The trip to the port of Bizerte took less than an hour. First the Italians and then the Germans had seized it, and both had built fine airfields and had had no time to wreck them. Now a steady stream of planes was pouring in, the bombers flying all the way from America with only one stop at Marrakech, and the smaller planes being landed from carriers and ships at Casablanca. The field was as busy as the deck of a carrier in action. Each plane circled until it was ordered in, and the moment it came to a stop it was rushed off the field and another came gliding down. There was an incessant hum of high-up fighters guarding the base from German raiders; but these came rarely now, having learned the rate of exchange. “Three for one,” said the field officer of whom Lanny asked this question.

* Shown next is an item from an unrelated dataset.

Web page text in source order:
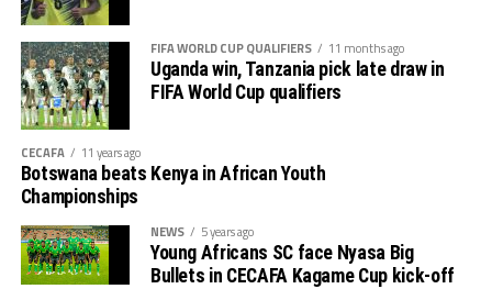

The arriving passenger was met by an alert young Naval Intelligence man. An order had come through, and he put Lanny into a jeep and proceeded to brief him even while they were driving. What precisely did Mr. Budd want? When Mr. Budd said he wanted to be deposited dry-shod on the black volcanic sands of the beach resort of Ostia, the officer said that would be too risky a journey in a PT (patrol torpedo boat). The PT’s were making such runs, of course, but they got shot up by planes, and the Navy didn’t want to take risks with a VIP (very important person). The job would better be done by a sub. Lanny asked if there was one handy, and he was told they didn’t often come into port; they were refueled at sea, and when one did come in it took time to refit and supply it.